Option #1: Rollover Your Old 401k to a New 401k

If you leave your job and begin working with a new employer, you should be able to rollover your old 401k to your new 401k. This will give your assets the ability to continue to grow, tax deferred, while consolidating all the accounts into one account. Otherwise your assets will be all over the place and hard to manage. Keep in mind, that your investing options will be limited to what is provided by your new employer’s plan. Also, if you have a balance of less than $5,000 in your past employers 401k, they can cash you out at any time; and if you cash this check, it will be taxed as ordinary income.

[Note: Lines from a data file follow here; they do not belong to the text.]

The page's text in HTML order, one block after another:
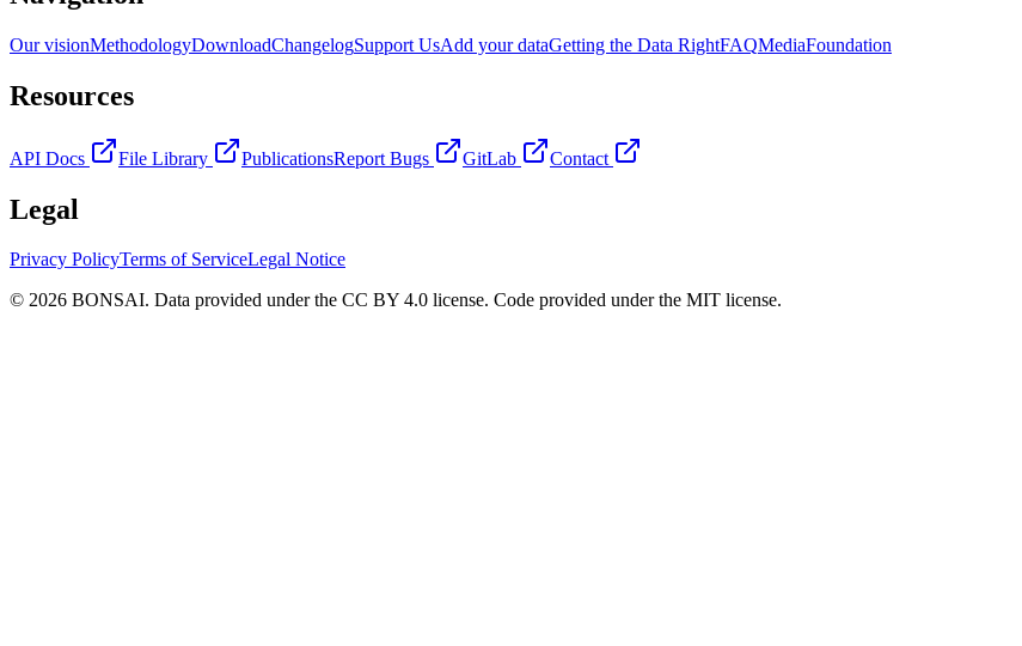
Our visionMethodologyDownloadChangelogSupport UsAdd your dataGetting the Data RightFAQMediaFoundation
Resources
API Docs File Library PublicationsReport Bugs GitLab Contact
Legal
Privacy PolicyTerms of ServiceLegal Notice
© 2026 BONSAI. Data provided under the CC BY 4.0 license. Code provided under the MIT license.
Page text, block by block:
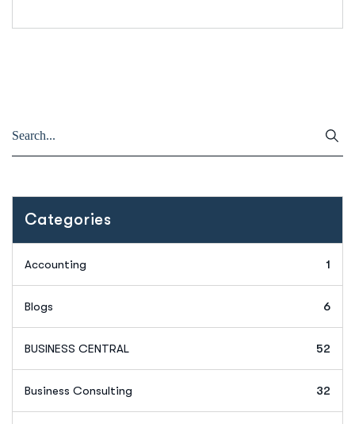
Categories
Accounting 1
Blogs 6
BUSINESS CENTRAL 52
Business Consulting 32
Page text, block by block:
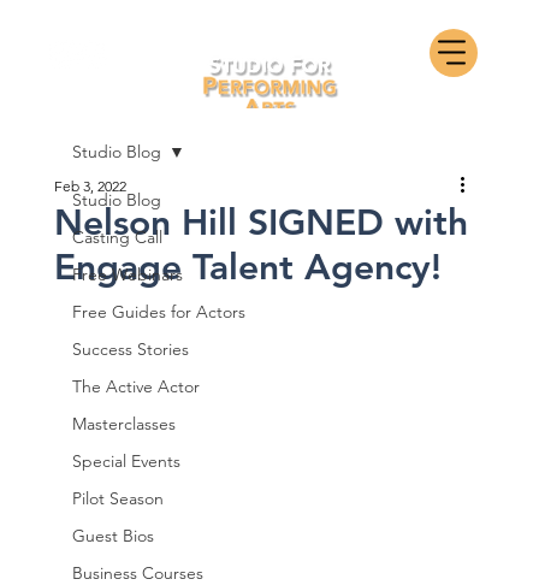
Studio Blog
Casting Call
Free Webinars
Free Guides for Actors
Success Stories
The Active Actor
Masterclasses
Special Events
Pilot Season
Guest Bios
Business Courses
Studio Blog
Nelson Hill SIGNED with
Engage Talent Agency!
Feb 3, 2022
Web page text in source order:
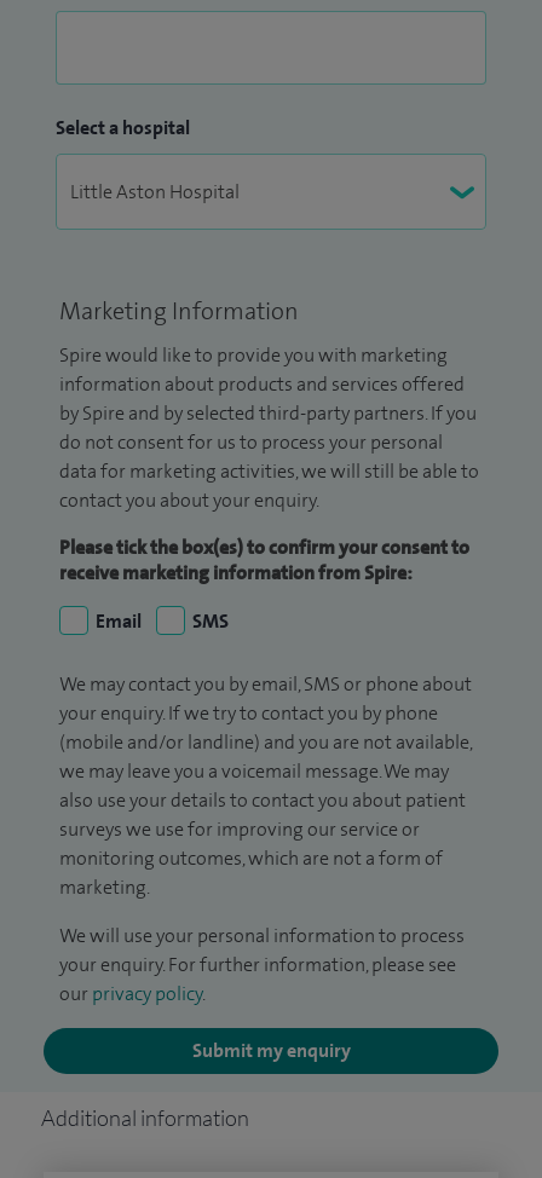
Select a hospital
Marketing Information
Spire would like to provide you with marketing
information about products and services offered
by Spire and by selected third-party partners. If you
do not consent for us to process your personal
data for marketing activities, we will still be able to
contact you about your enquiry.
Please tick the box(es) to confirm your consent to
receive marketing information from Spire:
Email
SMS
We may contact you by email, SMS or phone about
your enquiry. If we try to contact you by phone
(mobile and/or landline) and you are not available,
we may leave you a voicemail message. We may
also use your details to contact you about patient
surveys we use for improving our service or
monitoring outcomes, which are not a form of
marketing.
We will use your personal information to process
your enquiry. For further information, please see
our privacy policy.
Submit my enquiry
Additional information
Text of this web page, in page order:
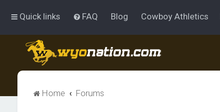
Quick links FAQ Blog Cowboy Athletics
Home Forums
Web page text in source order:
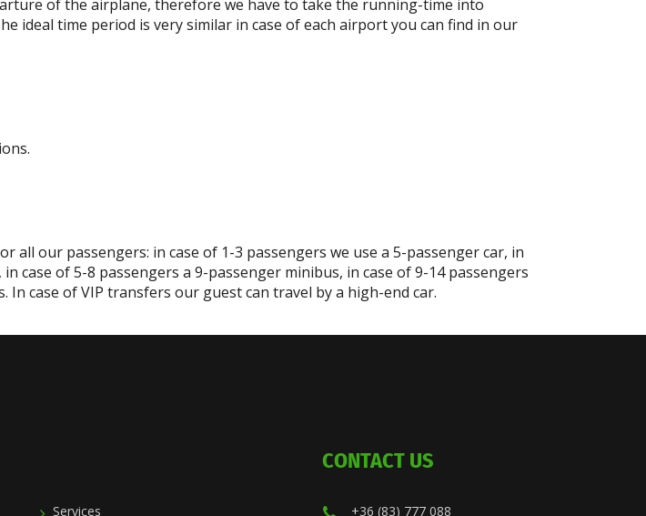
of the airplane, therefore we have to take the running-time into
ideal time period is very similar in case of each airport you can find in our
our passengers: in case of 1-3 passengers we use a 5-passenger car, in
case of 5-8 passengers a 9-passenger minibus, in case of 9-14 passengers
In case of VIP transfers our guest can travel by a high-end car.
Services
CONTACT US
+36 (83) 777 088
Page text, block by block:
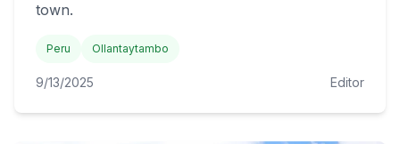
town.
Peru Ollantaytambo
9/13/2025 Editor
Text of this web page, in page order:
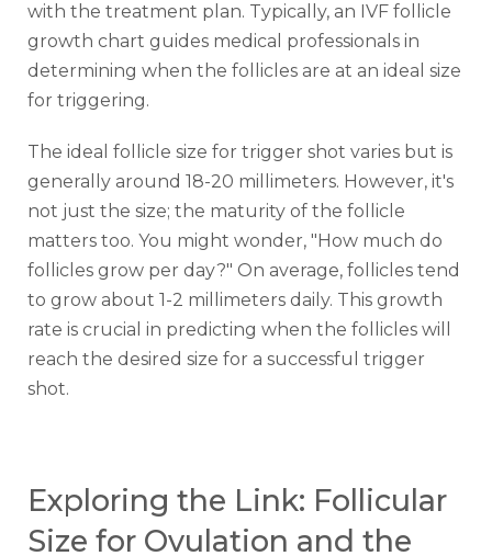
with the treatment plan. Typically, an IVF follicle
growth chart guides medical professionals in
determining when the follicles are at an ideal size
for triggering.
The ideal follicle size for trigger shot varies but is
generally around 18-20 millimeters. However, it's
not just the size; the maturity of the follicle
matters too. You might wonder, "How much do
follicles grow per day?" On average, follicles tend
to grow about 1-2 millimeters daily. This growth
rate is crucial in predicting when the follicles will
reach the desired size for a successful trigger
shot.
Exploring the Link: Follicular
Size for Ovulation and the
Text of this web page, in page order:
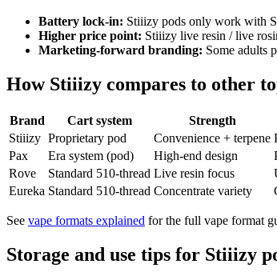
Battery lock-in: Stiiizy pods only work with
Higher price point: Stiiizy live resin / live
Marketing-forward branding: Some adults
How Stiiizy compares to other
Brand Cart system Strength
Stiiizy Proprietary pod Convenience + terpene
Pax
Era system (pod) High-end design
Rove
Standard 510-thread Live resin focus
Eureka Standard 510-thread Concentrate variety
See vape formats explained for the full vape format
Storage and use tips for Stiiizy
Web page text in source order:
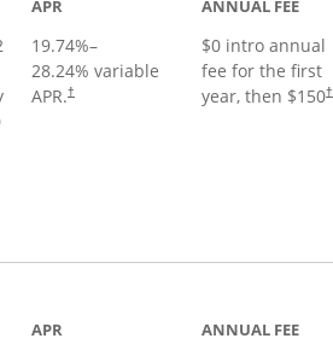
APR
19.74%–
28.24% variable
APR.†
ANNUAL FEE
$0 intro annual
fee for the first
year, then $150†
APR ANNUAL FEE
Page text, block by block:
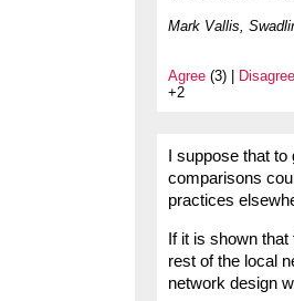
Mark Vallis,
Agree (3) | Disagree
+2
I suppose that
comparisons
practices
If it is shown
rest of the local
network design
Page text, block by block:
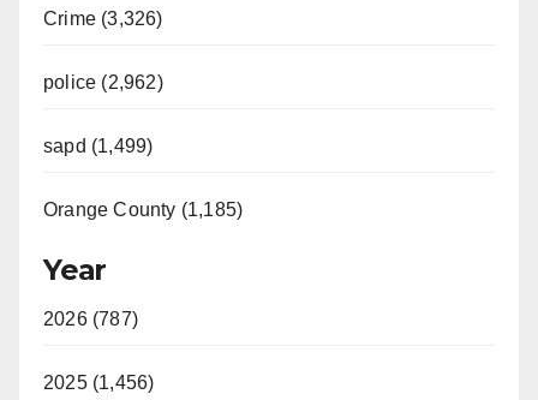
Crime (3,326)
police (2,962)
sapd (1,499)
Orange County (1,185)
Year
2026 (787)
2025 (1,456)
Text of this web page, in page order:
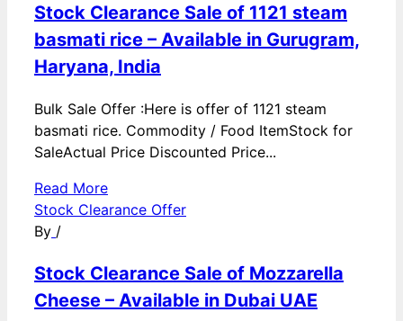
Stock Clearance Sale of 1121 steam
basmati rice – Available in Gurugram,
Haryana, India
Bulk Sale Offer :Here is offer of 1121 steam
basmati rice. Commodity / Food ItemStock for
SaleActual Price Discounted Price...
Read More
Stock Clearance Offer
By /
Stock Clearance Sale of Mozzarella
Cheese – Available in Dubai UAE
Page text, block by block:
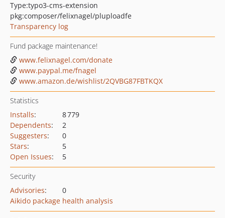
Type:typo3-cms-extension
pkg:composer/felixnagel/pluploadfe
Transparency log
Fund package maintenance!
www.felixnagel.com/donate
www.paypal.me/fnagel
www.amazon.de/wishlist/2QVBG87FBTKQX
Statistics
Installs:
8 779
Dependents:
2
Suggesters:
0
Stars:
5
Open Issues: 5
Security
Advisories:
0
Aikido package health analysis
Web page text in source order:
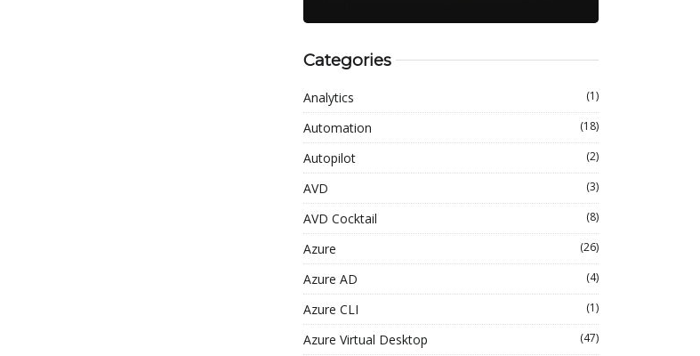
Categories
Analytics (1)
Automation (18)
Autopilot (2)
AVD (3)
AVD Cocktail (8)
Azure (26)
Azure AD (4)
Azure CLI (1)
Azure Virtual Desktop (47)
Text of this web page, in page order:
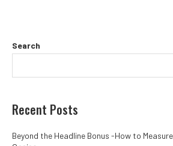
Search
Recent Posts
Beyond the Headline Bonus -How to
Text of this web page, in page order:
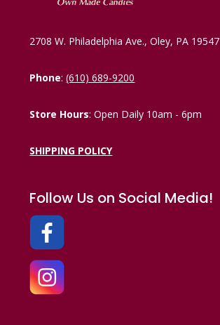
2708 W. Philadelphia Ave., Oley, PA 19547
Phone:(610) 689-9200
Store Hours: Open Daily 10am - 6pm
SHIPPING POLICY
Follow Us on Social Media!
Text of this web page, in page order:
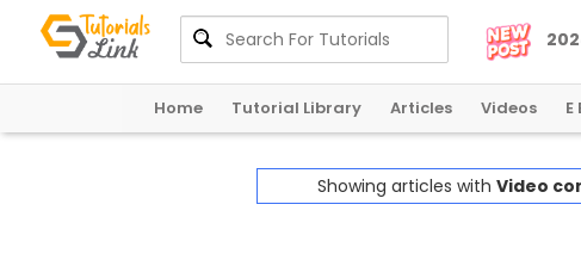
202
Home Tutorial Library Articles Videos E
Showing articles with Video
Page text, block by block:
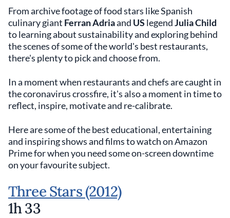
From archive footage of food stars like Spanish
culinary giant Ferran Adriaand US legendJulia Child
to learning about sustainability and exploring behind
the scenes of some of the world's best restaurants,
there's plenty to pick and choose from.
In a moment when restaurants and chefs are caught in
the coronavirus crossfire, it's also a moment in time to
reflect, inspire, motivate and re-calibrate.
Here are some of the best educational, entertaining
and inspiring shows and films to watch on Amazon
Prime for when you need some on-screen downtime
on your favourite subject.
Three Stars (2012)
1h 33
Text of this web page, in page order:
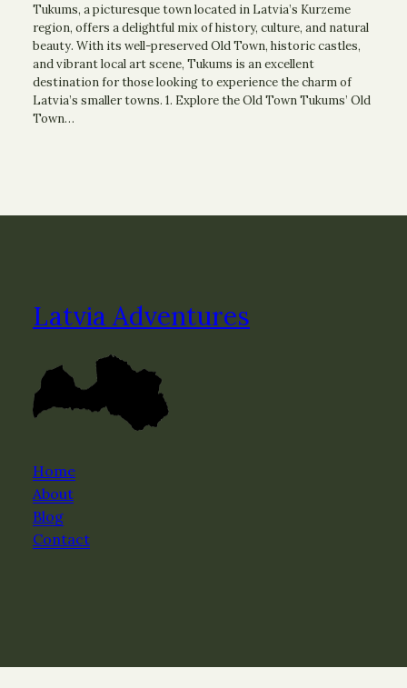
Tukums, a picturesque town located in Latvia’s Kurzeme
region, offers a delightful mix of history, culture, and natural
beauty. With its well-preserved Old Town, historic castles,
and vibrant local art scene, Tukums is an excellent
destination for those looking to experience the charm of
Latvia’s smaller towns. 1. Explore the Old Town Tukums’ Old
Town…
Latvia Adventures
Home
About
Blog
Contact
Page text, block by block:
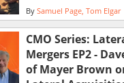
By Samuel Page Tom Elgar
CMO Series:
Mergers EP2 -
of Mayer Brown
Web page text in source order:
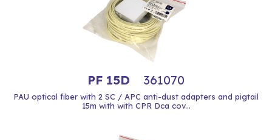
PF 15D 361070
PAU optical fiber with 2 SC / APC anti-dust adapters and pigtail
15m with with CPR Dca cov...
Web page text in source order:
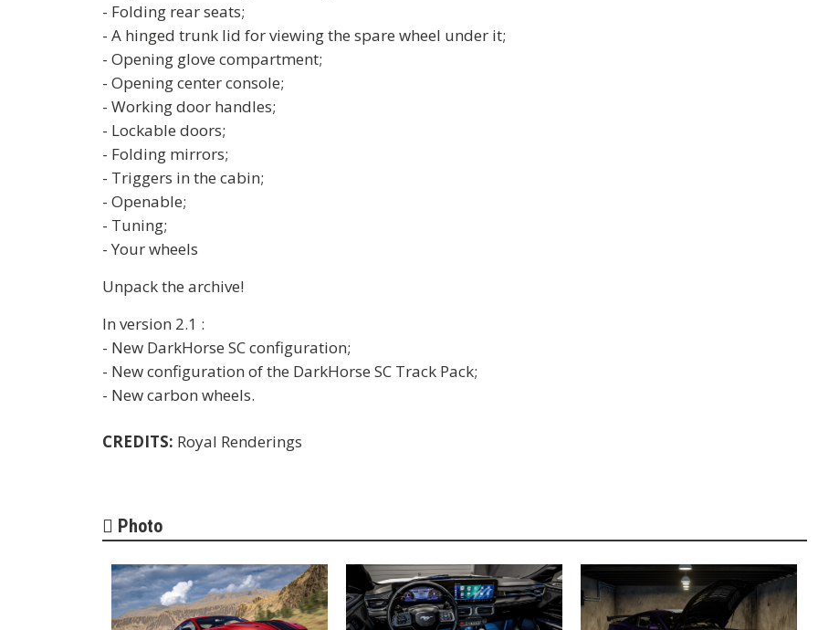
- Folding rear seats;
- A hinged trunk lid for viewing the spare wheel under it;
- Opening glove compartment;
- Opening center console;
- Working door handles;
- Lockable doors;
- Folding mirrors;
- Triggers in the cabin;
- Openable;
- Tuning;
- Your wheels
Unpack the archive!
In version 2.1 :
- New DarkHorse SC configuration;
- New configuration of the DarkHorse SC Track Pack;
- New carbon wheels.
CREDITS: Royal Renderings
Photo
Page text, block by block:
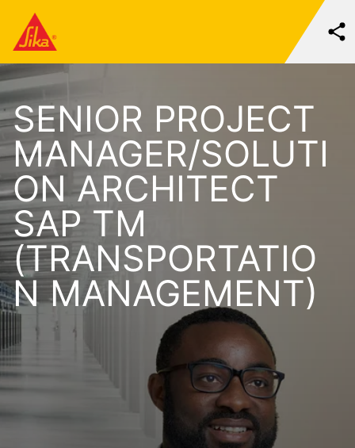
SENIOR PROJECT
MANAGER/SOLUTI
ON ARCHITECT
SAP TM
(TRANSPORTATIO
N MANAGEMENT)
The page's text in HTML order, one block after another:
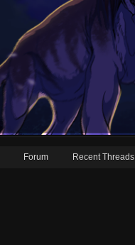
Forum Recent Threads
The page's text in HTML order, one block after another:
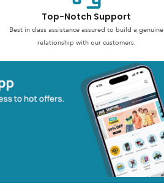
Top-Notch Support
Best in class assistance assured to build a genuine
relationship with our customers.
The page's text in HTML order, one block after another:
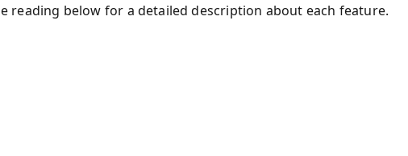
reading below for a detailed description about each feature.
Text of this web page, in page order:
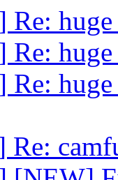
Re:
Re:
Re:
Re:
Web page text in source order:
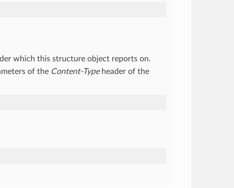
which this structure object reports on.
of the Content-Typeheader of the

Option #2: Rollover Your 401k into an IRA

If you don’t see yourself finding a new employer, rolling your 401k balance into a Rollover IRA account allows you to avoid taxes and continue to have your money grow tax deferred. Most of the time, a Rollover IRA will allow you to choose from a wider array of investment options than many 401k plans. The key to moving your money into a Rollover IRA is that the money should go from your 401k custodian to the Rollover IRA custodian, either a bank or brokerage firm, directly. These transfers can be complicated, and we are happy to help you through this process. Click here to schedule a call with our team and we can help you see if this is an appropriate option for you.

Option #3: Cash in Your 401k

The market right now (August 2020) is around all time highs, yet here we are still going through the worst pandemic in over 100 years. There are legitimate concerns about investing in this market. When will it all come crashing down? If you were laid off, and having cash on hand is important, this could be your best option. Keep in mind that if you cash in your 401k, the withdrawal will almost always be taxable. Also, if you are under the age of 59 1/2 there could be an early withdrawal fee.